Why I like R — web scraping and the NBA playoffs

Learning R has been fun for a number of reasons for me. One is simply that I find programming fun. It’s like solving puzzles for me. Sure there’s a lot of frustration involved, but I find it worthwhile. R has been fun because I love numbers and it’s designed for statistics. Another passion is efficiency. I don’t like to do things by hand if I have to, and I love to automate things. Today I wanted to demonstrate some of the possibilities R has to offer. Instead of something archaeology related, I’ll talk about another passion of mine–sports.

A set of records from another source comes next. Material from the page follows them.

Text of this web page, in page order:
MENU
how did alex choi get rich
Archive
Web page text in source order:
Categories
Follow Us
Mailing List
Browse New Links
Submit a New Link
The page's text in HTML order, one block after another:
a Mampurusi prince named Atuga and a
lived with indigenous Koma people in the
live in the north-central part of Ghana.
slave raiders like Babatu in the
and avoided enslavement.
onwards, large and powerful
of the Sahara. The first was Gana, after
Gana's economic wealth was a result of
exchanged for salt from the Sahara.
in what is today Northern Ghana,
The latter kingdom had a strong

The NBA playoffs are about to start and my beloved Utah Jazz are racing for the number one seed. I frequently check fivethirtyeight’s and ESPN’s playoff predictions. These are great, but they don’t show the odds of ending up in a particular playoff spot. I decided to sit down and see if I could calculate the odds before the game against Golden State ended tonight.

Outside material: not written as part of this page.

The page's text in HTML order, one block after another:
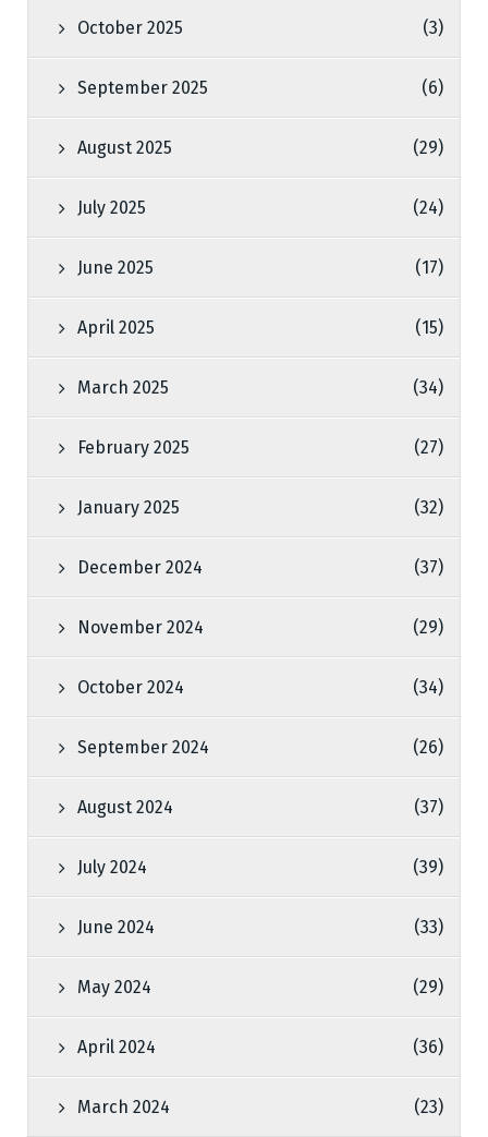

If you’re not interested in the code, then skip to the end, and I’ll tell you the numbers. This isn’t an introduction to R, it’s more me showing some of the capabilities of R. The great thing is, you can adapt this code to see the odds your team hits a certain number of wins.

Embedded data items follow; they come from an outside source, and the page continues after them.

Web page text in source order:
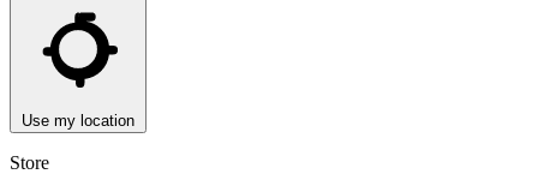
Use my location
Store
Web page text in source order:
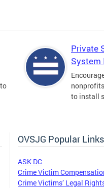
Private
System
to install
OVSJG Popular Links
ASK DC
Crime Victim
Crime Victims’ Legal
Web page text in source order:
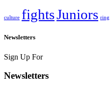
culture fightsJuniors ring
Newsletters
Sign Up For
Newsletters
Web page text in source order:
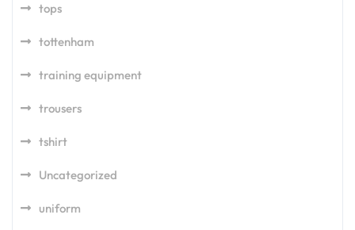
tops
tottenham
training equipment
trousers
tshirt
Uncategorized
uniform
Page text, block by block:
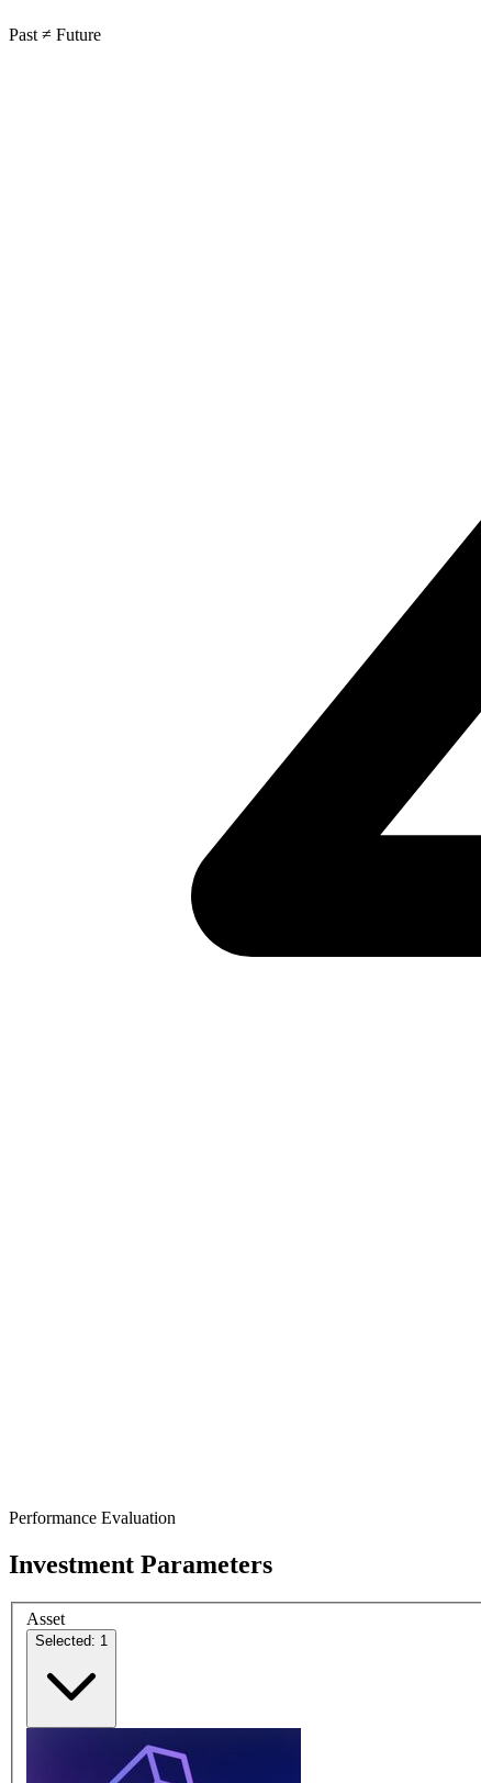
Past ≠ Future
Performance Evaluation
Investment Parameters
Asset
Selected: 1

First I love the tidyverse, which is a collection of packages that make R easier to use and understand. I also like some of the features of the magrittr package that aren’t loaded with the tidyverse packages. Rvest is a package to scrape the web, and lubridate is a great package for working with dates.

library(magrittr)
library(tidyverse)
## -- Attaching packages --------------------------------------- tidyverse 1.3.0 --
## v ggplot2 3.3.3     v purrr   0.3.4
## v tibble  3.1.0     v dplyr   1.0.5
## v tidyr   1.1.3     v stringr 1.4.0
## v readr   1.4.0     v forcats 0.5.1
## -- Conflicts ------------------------------------------ tidyverse_conflicts() --
## x tidyr::extract()   masks magrittr::extract()
## x dplyr::filter()    masks stats::filter()
## x dplyr::lag()       masks stats::lag()
## x purrr::set_names() masks magrittr::set_names()
library(rvest)
## 
## Attaching package: 'rvest'
## The following object is masked from 'package:readr':
## 
##     guess_encoding
library(lubridate)
## 
## Attaching package: 'lubridate'
## The following objects are masked from 'package:base':
## 
##     date, intersect, setdiff, union

I decided to use ESPN’s BPI game odds. These are adjusted with lots of variables and are decently accurate.

First, I grabbed the Utah Jazz schedule.

There’s only one table on the page so it wasn’t hard to access, but I did have to clean up the data a little bit due to a postponed game and an extra header row. I originally filtered those values here, but I needed the original values for the next section.

Next, I had to get the links to each remaining game so I could pull the odds of winning.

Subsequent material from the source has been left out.